The current implementation will ignore empty folders.

In [11]:
import os
from shutil import copyfile
from time import gmtime, strftime

def log_print(message):
    print('[%s]: %s'%(strftime("%Y-%m-%d %H:%M:%S", gmtime()), message))
    
def files_in_dir(root_dir):
    file_set = set()

    for dir_, _, files in os.walk(root_dir):
        for file_name in files:
            rel_dir = os.path.relpath(dir_, root_dir)
            rel_file = os.path.join(rel_dir, file_name)
            file_set.add(rel_file)
    return file_set

In [12]:
base_dir = '/Users/louwrenslabuschagne/Documents/gitProjects/hard-drive-back-upper/'
src_drive = base_dir+'tests/my_src_mnt/'
dst_drive = base_dir+'tests/my_dst_mnt/'

In [22]:
src_files = files_in_dir(src_drive)
#macOS creates DS_Store files for each folder, this just removes them from our source files to copy
src_files = set([file for file in src_files if 'DS_Store' not in file])
src_files

{'./newFile.txt',
 './newnewFile.t',
 'folder_1/aFile1.txt',
 'folder_1/aFile2.txt',
 'folder_1/sub_folder_1/aFile1.txt',
 'folder_2/aFile1.txt',
 'newFolder/more.txt',
 'newFolder/newFile2.txt'}

In [23]:
dst_files = files_in_dir(dst_drive)
dst_files = set([file for file in dst_files if 'DS_Store' not in file])
dst_files

{'./asdf',
 './newFile.txt',
 './newnewFile.t',
 'folder_1/aFile1.txt',
 'folder_1/aFile2.txt',
 'folder_1/sub_folder_1/aFile1.txt',
 'folder_2/aFile1.txt',
 'newFolder/more.txt',
 'newFolder/newFile2.txt'}

In [25]:
files_that_are_on_the_src_and_not_on_the_dst = [file for file in src_files if file not in dst_files]
files_that_are_on_the_src_and_not_on_the_dst 

[]

In [15]:
log_print('Start')
# The ^ operator is used on sets in Python and gives the difference in elements in 2 sets
# in other words, files that we've not coppied
files_that_are_on_the_src_and_not_on_the_dst = src_files ^ dst_files
log_print('Found %d new files to copy'%len(files_that_are_on_the_src_and_not_on_the_dst))

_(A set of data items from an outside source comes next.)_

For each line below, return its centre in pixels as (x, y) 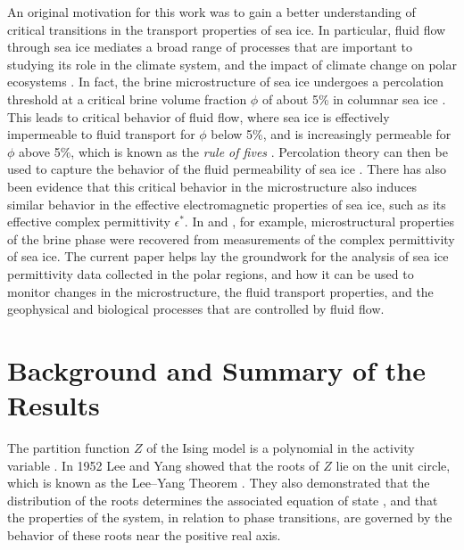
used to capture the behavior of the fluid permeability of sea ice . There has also (227, 169)
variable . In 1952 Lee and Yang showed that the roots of (163, 465)
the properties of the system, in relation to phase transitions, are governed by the (230, 517)
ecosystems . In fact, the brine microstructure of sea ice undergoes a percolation (226, 82)
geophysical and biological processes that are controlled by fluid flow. (196, 309)
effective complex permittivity (89, 222)
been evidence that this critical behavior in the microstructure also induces (212, 186)
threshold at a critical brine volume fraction (127, 99)
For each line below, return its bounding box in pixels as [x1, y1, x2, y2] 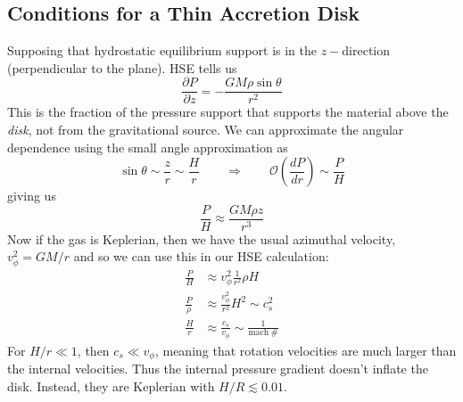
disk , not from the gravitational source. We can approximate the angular [7, 120, 404, 139]
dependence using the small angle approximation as [7, 137, 288, 156]
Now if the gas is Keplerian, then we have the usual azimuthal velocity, [7, 229, 396, 248]
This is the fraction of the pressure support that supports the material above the [7, 103, 449, 121]
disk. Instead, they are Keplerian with [7, 376, 215, 395]
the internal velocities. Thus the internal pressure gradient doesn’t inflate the [7, 359, 428, 378]
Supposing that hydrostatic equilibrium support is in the [7, 41, 318, 60]
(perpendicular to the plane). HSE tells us [7, 58, 237, 77]

#if there are new files to copy
if len(files_that_are_on_the_src_and_not_on_the_dst) != 0:
    log_print('New files files to be copied %s'%str(files_that_are_on_the_src_and_not_on_the_dst))
    log_print('Copying started')
    for file in files_that_are_on_the_src_and_not_on_the_dst:
        #get the full file path of the source and destination files
        dst_file = dst_drive+file 
        src_file = src_drive+file

        #but if the folders don't exists, we first need to create them
        #this gets the destination folder for file
        dst_folder = dst_file.rsplit('/', maxsplit=1)[0]

        #check if the destination folder exists, if not create it
        if not os.path.exists(dst_folder):
            os.makedirs(dst_folder)
            log_print('Created folder %s'%('dst:/'+dst_folder.replace(dst_drive, '')))

        copyfile(src_file, dst_file)
        log_print('Coppied %s --> %s'%('src:/'+file, 'dst:/'+file))
    log_print('Copying Complete')
log_print('End')

[2019-04-17 15:15:39]: Start
[2019-04-17 15:15:39]: Found 0 new files to copy
[2019-04-17 15:15:39]: End


In [21]:
if bool('a') & bool('a'):
    print('hallo')

hallo